Qui, l’opera di Lahiri – dapprima quella in inglese e poi quella in italiano – sarà esaminata come un dettaglio che prefigura un disegno più ampio. Originata dall’elaborazione di elementi appartenenti a diverse culture, essa sarà concepita come indice rivelatore di certe tendenze letterarie che, sviluppandosi, sono in grado di modificare canoni letterari esistenti e di crearne dei nuovi. La prospettiva che si adotterà in questo studio sarà al tempo stesso interna ed esterna. Attraverso la prospettiva interna si risalirà alla struttura e al funzionamento dell’opera. In particolare, si osserverà come si configurano vari modelli di identità culturali entro le dinamiche testuali e come tali modelli interagiscono con diverse memorie culturali e lingue. Tramite la prospettiva esterna, invece, si illustrerà il modo in cui l’opera risponde a nuovi mutamenti di tendenza in rapporto al mondo della produzione e fruizione culturale. Si considereranno anche gli accordi e i disaccordi interpretativi della comunità ermeneutica, il modo in cui essa include in un canone l’opera di Lahiri oppure la esclude, e perché. Detto in termini gramsciani, la prospettiva esterna faciliterà un esame di come l’opera di Lahiri si rapporta a questioni di “egemonia culturale” e permetterà di comprendere se tali questioni sono affrontate a sostegno di entità locali, nazionali, transnazionali, di alcune di esse, o di tutte, e anche se, nell’estrinsecarsi, le questioni favoriscano o meno l’emancipazione sociale e l’accettazione della diversità.
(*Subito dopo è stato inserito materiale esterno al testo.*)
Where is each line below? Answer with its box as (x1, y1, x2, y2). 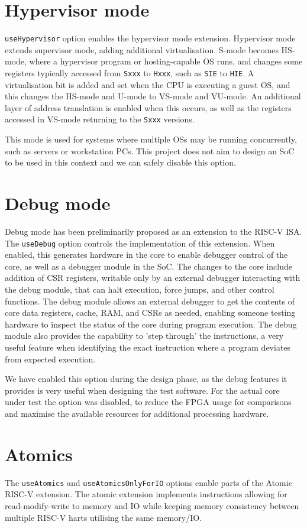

Se si considera la prospettiva esterna iniziando dall’esame del dibattito critico recente sull’opera di Lahiri originariamente scritta in inglese, emergono dei motivi ricorrenti che rimandano a una critica di visioni fisse e monolitiche di canone. Questi studi notano che, di frequente, l’opera della scrittrice introduce situazioni in cui si superano confini nazionali, 7 altri invece mettono in evidenza la presentazione di identità individuali marginalizzate e le esperienze di migranti. 8 Certi, infine, rilevano aspetti dell’interculturalità collegati alla traduzione. 9 La stessa collocazione culturale dell’autrice è oggetto di disaccordo. Lahiri a volte è descritta come scrittrice minoritaria, e più spesso come scrittrice diasporica, del Sud asiatico, americana, transnazionale, postcoloniale, oppure cosmopolita. 10
Il dibattito critico su Lahiri evidenzia le diverse priorità delle svariate tradizioni critiche. Negli Stati Uniti, ad esempio, tanti lavori critici in American Studies e Postcolonial Studies che evidenziano il cosmopolitismo di Lahiri nei suoi scritti in inglese pongono anche l’accento sul loro valore transnazionale più che su quello locale. Molti di questi studi evitano di esplicitare la connessione di questa autrice con gli scrittori delle minoranze affiliati a un progetto multiculturale. Probabilmente, questo è dovuto al fatto che, negli Stati Uniti, una parte della critica che sostiene la scrittura multiculturale delle minoranze privilegia un’agenda politica locale, talvolta nazionale. Questo filone della critica giustifica il suo scarso interesse al cosmopolitismo di Lahiri, come del resto a quello di altri scrittori, perché crede che dare troppa enfasi a tale tratto possa indurre alcuni a celare o minimizzare le diversità di razza, etnia e altre categorie sociali che invece, attraverso una critica militante, dovrebbero essere rese visibili per poi potere combattere la discriminazione e garantire più giustizia sociale entro una specifica comunità.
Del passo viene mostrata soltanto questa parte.